What is needed. Look through the material below and copy every line containing the word "moulding".
_____
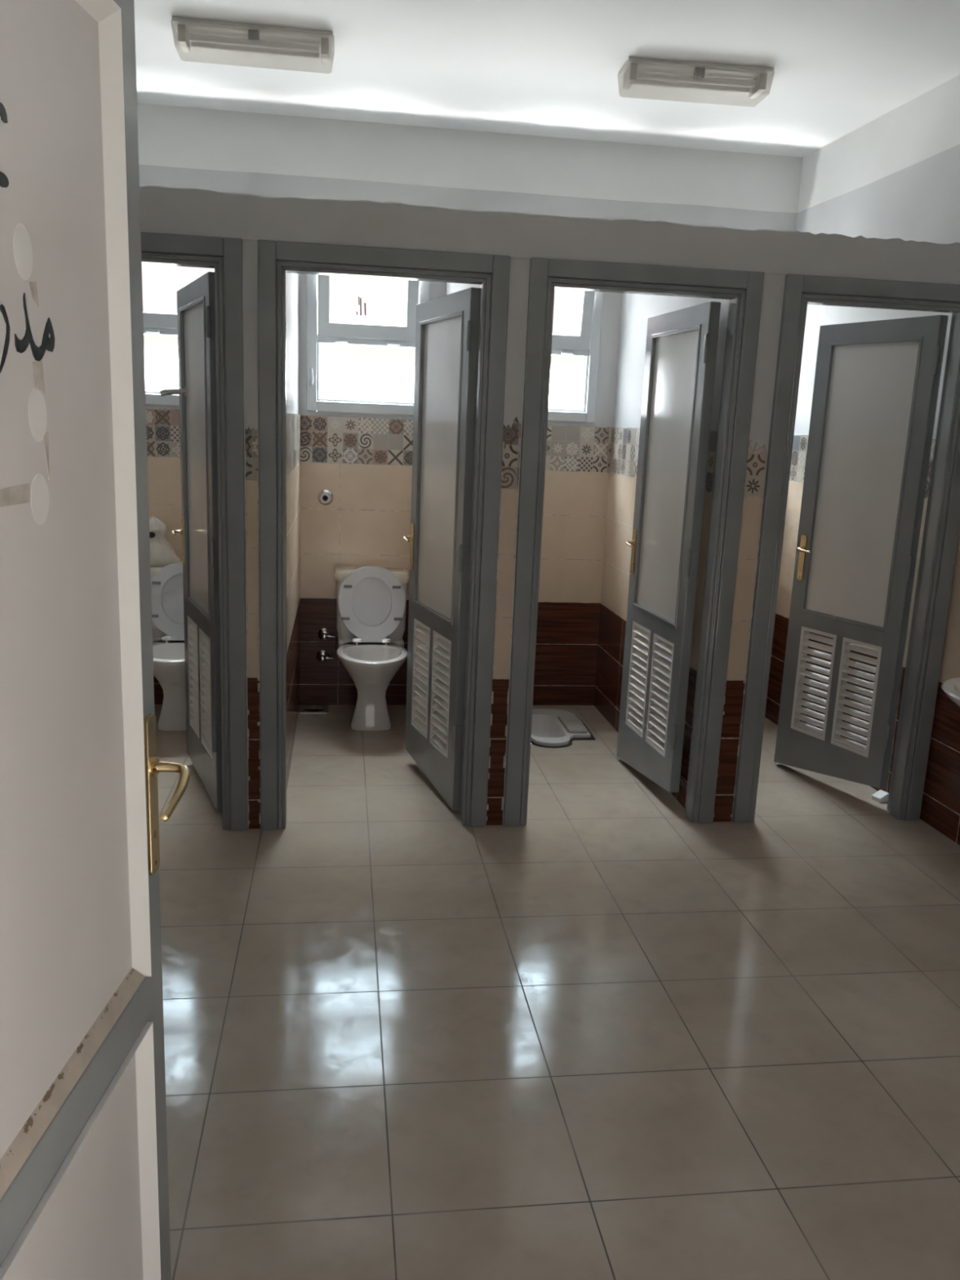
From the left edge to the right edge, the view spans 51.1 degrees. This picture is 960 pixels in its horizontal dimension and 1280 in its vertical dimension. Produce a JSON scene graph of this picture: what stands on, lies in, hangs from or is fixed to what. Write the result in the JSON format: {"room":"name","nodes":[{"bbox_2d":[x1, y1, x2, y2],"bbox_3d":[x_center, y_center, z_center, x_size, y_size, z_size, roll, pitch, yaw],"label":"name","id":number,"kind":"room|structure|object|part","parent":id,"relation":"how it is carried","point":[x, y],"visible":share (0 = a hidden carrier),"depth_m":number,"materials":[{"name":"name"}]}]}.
{"room":"public restroom","nodes":[
{"label":"public restroom","id":0,"kind":"room"},
{"bbox_2d":[286,272,300,789],"bbox_3d":[-0.931,-0.577,4.455,0.200,2.250,1.620,1,12,-8],"label":"wall","id":1,"kind":"structure","parent":0,"point":[293,418],"depth_m":4.51,"materials":[{"name":"paint"}]},
{"bbox_2d":[159,271,222,811],"bbox_3d":[-1.120,-0.372,3.979,0.191,1.992,0.682,-3,13,-25],"label":"door","id":2,"kind":"structure","parent":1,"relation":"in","point":[196,304],"depth_m":3.94,"materials":[{"name":"grey metal"}]},
{"bbox_3d":[-1.270,-0.447,4.188,0.041,0.026,0.110,2,12,0],"label":"lever","id":3,"kind":"part","parent":2,"relation":"part of","materials":[{"name":"gold metal"}]},
{"bbox_3d":[-1.254,-0.417,4.240,0.010,0.205,0.033,-3,13,-25],"label":"handle","id":4,"kind":"part","parent":2,"relation":"part of","materials":[{"name":"gold metal"}]},
{"bbox_3d":[-1.094,-0.697,3.924,0.014,1.161,0.507,-3,13,-25],"label":"panel","id":5,"kind":"part","parent":2,"relation":"part of","materials":[{"name":"white paint"}]},
{"bbox_2d":[445,282,480,295],"bbox_3d":[-0.020,-0.567,4.581,0.200,2.250,1.620,1,12,-8],"label":"wall","id":6,"kind":"structure","parent":0,"point":[451,287],"depth_m":4.64,"materials":[{"name":"paint"}]},
{"bbox_2d":[402,287,480,809],"bbox_3d":[-0.167,-0.360,4.116,0.154,1.997,0.668,-2,13,-21],"label":"door","id":7,"kind":"structure","parent":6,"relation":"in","point":[447,326],"depth_m":4.05,"materials":[{"name":"grey metal"}]},
{"bbox_3d":[-0.315,-0.437,4.322,0.041,0.026,0.110,3,12,4],"label":"lever","id":8,"kind":"part","parent":7,"relation":"part of","materials":[{"name":"gold metal"}]},
{"bbox_3d":[-0.296,-0.406,4.372,0.010,0.205,0.033,-2,13,-21],"label":"handle","id":9,"kind":"part","parent":7,"relation":"part of","materials":[{"name":"gold metal"}]},
{"bbox_3d":[-0.157,-0.687,4.053,0.014,1.161,0.493,-2,13,-21],"label":"panel","id":10,"kind":"part","parent":7,"relation":"part of","materials":[{"name":"white paint"}]},
{"bbox_2d":[137,103,803,705],"bbox_3d":[-0.066,-1.102,5.387,4.600,2.955,0.200,1,12,-8],"label":"wall","id":11,"kind":"structure","parent":0,"point":[364,460],"depth_m":5.19,"materials":[{"name":"paint"}]},
{"bbox_2d":[142,311,179,405],"bbox_3d":[-1.482,-1.594,4.977,0.620,0.845,0.150,1,12,-8],"label":"window","id":12,"kind":"structure","parent":11,"relation":"in","point":[154,323],"depth_m":4.97,"materials":[{"name":"white plastic"}]},
{"bbox_3d":[-1.473,-1.741,4.921,0.508,0.416,0.101,1,12,-8],"label":"sash","id":13,"kind":"part","parent":12,"relation":"part of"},
{"bbox_2d":[317,489,333,505],"bbox_3d":[-0.807,-0.742,5.245,0.080,0.080,0.036,1,12,-8],"label":"valve","id":14,"kind":"object","parent":11,"relation":"attached to","point":[325,497],"visible":1,"depth_m":5.24,"materials":[{"name":"silver metal"}]},
{"bbox_2d":[316,649,333,662],"bbox_3d":[-0.833,0.095,5.402,0.095,0.068,0.080,1,12,-8],"label":"angle valve","id":15,"kind":"object","parent":11,"relation":"attached to","point":[322,655],"visible":1,"depth_m":5.42,"materials":[{"name":"silver metal"}]},
{"bbox_2d":[318,628,337,649],"bbox_3d":[-0.817,0.001,5.384,0.104,0.115,0.080,1,12,-8],"label":"angle valve","id":16,"kind":"object","parent":11,"relation":"attached to","point":[324,634],"visible":1,"depth_m":5.40,"materials":[{"name":"silver metal"}]},
{"bbox_2d":[306,274,429,415],"bbox_3d":[-0.569,-1.584,5.104,0.615,0.845,0.150,1,12,-8],"label":"window","id":17,"kind":"structure","parent":11,"relation":"in","point":[320,330],"depth_m":5.10,"materials":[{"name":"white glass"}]},
{"bbox_3d":[-0.855,-1.327,5.100,0.021,0.101,0.041,1,12,-8],"label":"handle","id":18,"kind":"part","parent":17,"relation":"part of","materials":[{"name":"white plastic"}]},
{"bbox_3d":[-0.559,-1.731,5.048,0.503,0.416,0.101,1,12,-8],"label":"sash","id":19,"kind":"part","parent":17,"relation":"part of","materials":[{"name":"white glass"}]},
{"bbox_2d":[547,290,603,422],"bbox_3d":[0.329,-1.574,5.229,0.613,0.845,0.150,1,12,-8],"label":"window","id":20,"kind":"structure","parent":11,"relation":"in","point":[587,344],"depth_m":5.27,"materials":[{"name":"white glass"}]},
{"bbox_3d":[0.338,-1.722,5.173,0.501,0.416,0.101,1,12,-8],"label":"sash","id":21,"kind":"part","parent":20,"relation":"part of","materials":[{"name":"white glass"}]},
{"bbox_2d":[133,0,959,157],"bbox_3d":[0.327,-2.088,2.638,4.600,0.150,5.310,1,12,-8],"label":"ceiling","id":22,"kind":"structure","parent":0,"point":[538,68],"depth_m":4.03,"materials":[{"name":"paint"}]},
{"bbox_2d":[171,16,333,65],"bbox_3d":[-0.858,-2.266,3.836,0.596,0.096,0.184,1,12,-8],"label":"ceiling lamp","id":23,"kind":"object","parent":22,"relation":"attached to","point":[202,33],"visible":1,"depth_m":3.80,"materials":[{"name":"white metal"}]},
{"bbox_2d":[618,57,773,98],"bbox_3d":[0.861,-2.239,4.038,0.596,0.096,0.184,1,12,-6],"label":"ceiling lamp","id":24,"kind":"object","parent":22,"relation":"attached to","point":[635,70],"visible":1,"depth_m":4.00,"materials":[{"name":"white metal"}]},
{"bbox_2d":[139,185,959,828],"bbox_3d":[0.021,-0.391,3.736,3.732,2.262,0.101,1,12,-8],"label":"wall partition","id":25,"kind":"structure","parent":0,"point":[522,237],"depth_m":3.58,"materials":[{"name":"paint"}]},
{"bbox_2d":[140,231,247,830],"bbox_3d":[-1.269,-0.328,3.569,0.857,2.105,0.124,1,12,-8],"label":"door frame","id":26,"kind":"structure","parent":25,"relation":"attached to","point":[224,255],"depth_m":3.51,"materials":[{"name":"grey metal"}]},
{"bbox_2d":[257,240,510,830],"bbox_3d":[-0.368,-0.318,3.694,0.857,2.105,0.124,1,12,-8],"label":"door frame","id":27,"kind":"structure","parent":25,"relation":"attached to","point":[276,259],"depth_m":3.58,"materials":[{"name":"grey metal"}]},
{"bbox_2d":[503,257,764,826],"bbox_3d":[0.550,-0.308,3.822,0.851,2.105,0.124,1,12,-8],"label":"door frame","id":28,"kind":"structure","parent":25,"relation":"attached to","point":[744,290],"depth_m":3.72,"materials":[{"name":"grey metal"}]},
{"bbox_2d":[732,273,959,822],"bbox_3d":[1.457,-0.298,3.948,0.805,2.105,0.124,1,12,-8],"label":"door frame","id":29,"kind":"structure","parent":25,"relation":"attached to","point":[941,531],"depth_m":3.89,"materials":[{"name":"grey metal"}]},
{"bbox_2d":[773,315,948,788],"bbox_3d":[1.606,-0.331,4.326,0.154,2.000,0.635,-4,14,-27],"label":"door","id":30,"kind":"structure","parent":25,"relation":"in","point":[877,383],"depth_m":4.28,"materials":[{"name":"grey metal"}]},
{"bbox_3d":[1.458,-0.373,4.553,0.010,0.205,0.033,-4,14,-27],"label":"handle","id":31,"kind":"part","parent":30,"relation":"part of","materials":[{"name":"gold metal"}]},
{"bbox_3d":[1.444,-0.404,4.501,0.041,0.026,0.110,2,12,-1],"label":"lever","id":32,"kind":"part","parent":30,"relation":"part of","materials":[{"name":"gold metal"}]},
{"bbox_3d":[1.615,-0.659,4.262,0.014,1.161,0.461,-4,14,-27],"label":"panel","id":33,"kind":"part","parent":30,"relation":"part of","materials":[{"name":"white paint"}]},
{"bbox_2d":[154,704,959,1279],"bbox_3d":[0.324,1.124,2.407,4.600,0.120,7.200,1,12,-8],"label":"floor","id":34,"kind":"structure","parent":0,"point":[611,1033],"depth_m":2.61,"materials":[{"name":"tile"}]},
{"bbox_2d":[150,561,186,730],"bbox_3d":[-1.488,0.031,4.982,0.392,0.797,0.675,1,12,-8],"label":"toilet","id":35,"kind":"object","parent":34,"relation":"on","point":[166,581],"visible":0.38,"depth_m":5.01,"materials":[{"name":"white ceramic"}]},
{"bbox_3d":[-1.506,-0.353,5.144,0.392,0.054,0.193,1,12,-8],"label":"tank lid","id":36,"kind":"part","parent":35,"relation":"part of","materials":[{"name":"beige ceramic"}]},
{"bbox_3d":[-1.514,-0.176,5.188,0.368,0.312,0.175,1,12,-8],"label":"tank","id":37,"kind":"part","parent":35,"relation":"part of","materials":[{"name":"white ceramic"}]},
{"bbox_2d":[149,515,181,566],"bbox_3d":[-1.650,-0.507,5.101,0.252,0.252,0.172,1,12,-8],"label":"plastic bag","id":38,"kind":"object","parent":35,"relation":"on","point":[162,553],"visible":0.59,"depth_m":5.06,"materials":[{"name":"plastic"}]},
{"bbox_2d":[149,531,155,537],"bbox_3d":[-1.649,-0.527,5.042,0.040,0.032,0.008,1,12,-8],"label":"print","id":39,"kind":"object","parent":38,"relation":"attached to","point":[152,534],"depth_m":5.04},
{"bbox_3d":[-1.494,-0.199,5.042,0.344,0.370,0.076,1,12,-8],"label":"seat","id":40,"kind":"part","parent":35,"relation":"part of","materials":[{"name":"plastic"}]},
{"bbox_3d":[-1.496,-0.202,5.061,0.348,0.377,0.073,1,12,-8],"label":"seat lid","id":41,"kind":"part","parent":35,"relation":"part of","materials":[{"name":"plastic"}]},
{"bbox_2d":[299,704,328,713],"bbox_3d":[-0.891,0.371,5.396,0.150,0.006,0.150,1,12,-8],"label":"floor drain","id":42,"kind":"object","parent":34,"relation":"on","point":[304,708],"visible":1,"depth_m":5.40,"materials":[{"name":"silver metal"}]},
{"bbox_2d":[333,565,409,730],"bbox_3d":[-0.550,0.041,5.113,0.392,0.797,0.675,1,12,-8],"label":"toilet","id":43,"kind":"object","parent":34,"relation":"on","point":[371,600],"visible":1,"depth_m":5.16,"materials":[{"name":"white ceramic"}]},
{"bbox_3d":[-0.568,-0.343,5.275,0.392,0.054,0.193,1,12,-8],"label":"tank lid","id":44,"kind":"part","parent":43,"relation":"part of","materials":[{"name":"beige ceramic"}]},
{"bbox_3d":[-0.576,-0.165,5.319,0.368,0.312,0.175,1,12,-8],"label":"tank","id":45,"kind":"part","parent":43,"relation":"part of","materials":[{"name":"white ceramic"}]},
{"bbox_3d":[-0.556,-0.189,5.172,0.344,0.370,0.076,1,12,-8],"label":"seat","id":46,"kind":"part","parent":43,"relation":"part of","materials":[{"name":"plastic"}]},
{"bbox_3d":[-0.558,-0.191,5.192,0.348,0.377,0.073,1,12,-8],"label":"seat lid","id":47,"kind":"part","parent":43,"relation":"part of","materials":[{"name":"plastic"}]},
{"bbox_2d":[530,708,595,747],"bbox_3d":[0.323,0.494,5.229,0.484,0.133,0.637,1,12,-8],"label":"toilet","id":48,"kind":"object","parent":34,"relation":"on","point":[550,727],"visible":0.59,"depth_m":5.26,"materials":[{"name":"white ceramic"}]},
{"bbox_2d":[871,789,888,802],"bbox_3d":[1.746,0.680,4.378,0.056,0.038,0.050,-3,13,-25],"label":"wedge","id":49,"kind":"object","parent":34,"relation":"on","point":[881,796],"visible":0.84,"depth_m":4.36,"materials":[{"name":"white plastic"}]},
{"bbox_2d":[594,293,728,808],"bbox_3d":[0.896,-0.557,4.709,0.200,2.250,1.620,1,12,-8],"label":"wall","id":50,"kind":"structure","parent":0,"point":[636,308],"depth_m":5.10,"materials":[{"name":"paint"}]},
{"bbox_2d":[616,301,720,792],"bbox_3d":[0.775,-0.350,4.252,0.154,1.998,0.668,0,12,-12],"label":"door","id":51,"kind":"structure","parent":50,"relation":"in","point":[682,344],"depth_m":4.18,"materials":[{"name":"grey metal"}]},
{"bbox_3d":[0.666,-0.431,4.480,0.041,0.026,0.110,5,12,14],"label":"lever","id":52,"kind":"part","parent":51,"relation":"part of","materials":[{"name":"gold metal"}]},
{"bbox_3d":[0.692,-0.399,4.526,0.010,0.205,0.033,0,12,-12],"label":"handle","id":53,"kind":"part","parent":51,"relation":"part of","materials":[{"name":"gold metal"}]},
{"bbox_3d":[0.786,-0.678,4.189,0.014,1.161,0.494,0,12,-12],"label":"panel","id":54,"kind":"part","parent":51,"relation":"part of","materials":[{"name":"white paint"}]},
{"bbox_2d":[764,74,959,844],"bbox_3d":[2.170,-0.524,3.108,0.300,2.955,5.081,0,12,-10],"label":"wall","id":55,"kind":"structure","parent":0,"point":[896,175],"depth_m":4.42,"materials":[{"name":"paint"}]},
{"bbox_2d":[941,677,959,707],"bbox_3d":[1.739,0.547,3.315,0.466,0.744,0.540,1,12,-8],"label":"basin","id":56,"kind":"object","parent":55,"relation":"attached to","point":[951,687],"visible":1,"depth_m":3.32,"materials":[{"name":"white ceramic"}]},
{"bbox_3d":[0.607,-0.023,0.464,4.600,2.955,0.150,1,12,-8],"label":"wall","id":57,"kind":"structure","parent":0,"visible":0},
{"bbox_2d":[0,0,190,1279],"bbox_3d":[-0.468,0.290,0.908,0.177,2.048,0.918,2,12,1],"label":"door","id":58,"kind":"structure","parent":57,"relation":"in","point":[84,1194],"depth_m":1.09,"materials":[{"name":"grey"}]},
{"bbox_2d":[13,223,32,279],"bbox_3d":[-0.426,-0.362,0.938,0.001,0.050,0.038,2,12,0],"label":"sticker","id":59,"kind":"object","parent":58,"relation":"attached to","point":[23,251],"depth_m":0.94,"materials":[{"name":"white paper"}]},
{"bbox_2d":[28,386,46,441],"bbox_3d":[-0.432,-0.220,0.981,0.001,0.052,0.039,3,12,1],"label":"sticker","id":60,"kind":"object","parent":58,"relation":"attached to","point":[37,404],"depth_m":0.98,"materials":[{"name":"white paper"}]},
{"bbox_2d":[31,473,48,524],"bbox_3d":[-0.435,-0.139,0.994,0.001,0.050,0.039,3,12,1],"label":"sticker","id":61,"kind":"object","parent":58,"relation":"attached to","point":[39,490],"depth_m":0.99,"materials":[{"name":"white paper"}]},
{"bbox_3d":[-0.448,-0.041,0.845,0.012,1.176,0.781,2,12,1],"label":"panel","id":62,"kind":"part","parent":58,"relation":"part of","materials":[{"name":"paint"}]},
{"bbox_3d":[-0.485,0.890,1.044,0.012,0.610,0.781,2,12,1],"label":"panel","id":63,"kind":"part","parent":58,"relation":"part of","materials":[{"name":"paint"}]},
{"bbox_3d":[-0.465,0.517,0.964,0.019,0.026,0.771,2,12,1],"label":"worn moulding","id":64,"kind":"part","parent":58,"relation":"part of","materials":[{"name":"grey wood"}]},
{"bbox_3d":[-0.476,0.890,1.044,0.027,0.602,0.771,2,12,1],"label":"panel moulding","id":65,"kind":"part","parent":58,"relation":"part of","materials":[{"name":"white paint"}]},
{"bbox_3d":[-0.438,-0.041,0.845,0.027,1.168,0.771,2,12,1],"label":"panel moulding","id":66,"kind":"part","parent":58,"relation":"part of","materials":[{"name":"white paint"}]},
{"bbox_3d":[-0.432,0.204,1.322,0.007,0.218,0.033,2,12,1],"label":"handle","id":67,"kind":"part","parent":58,"relation":"part of","materials":[{"name":"gold metal"}]},
{"bbox_3d":[-0.388,0.184,1.272,0.048,0.043,0.137,-3,13,-23],"label":"lever","id":68,"kind":"part","parent":58,"relation":"part of","materials":[{"name":"gold metal"}]}
]}
_____
Result of the exercise.
{"bbox_3d":[-0.465,0.517,0.964,0.019,0.026,0.771,2,12,1],"label":"worn moulding","id":64,"kind":"part","parent":58,"relation":"part of","materials":[{"name":"grey wood"}]},
{"bbox_3d":[-0.476,0.890,1.044,0.027,0.602,0.771,2,12,1],"label":"panel moulding","id":65,"kind":"part","parent":58,"relation":"part of","materials":[{"name":"white paint"}]},
{"bbox_3d":[-0.438,-0.041,0.845,0.027,1.168,0.771,2,12,1],"label":"panel moulding","id":66,"kind":"part","parent":58,"relation":"part of","materials":[{"name":"white paint"}]},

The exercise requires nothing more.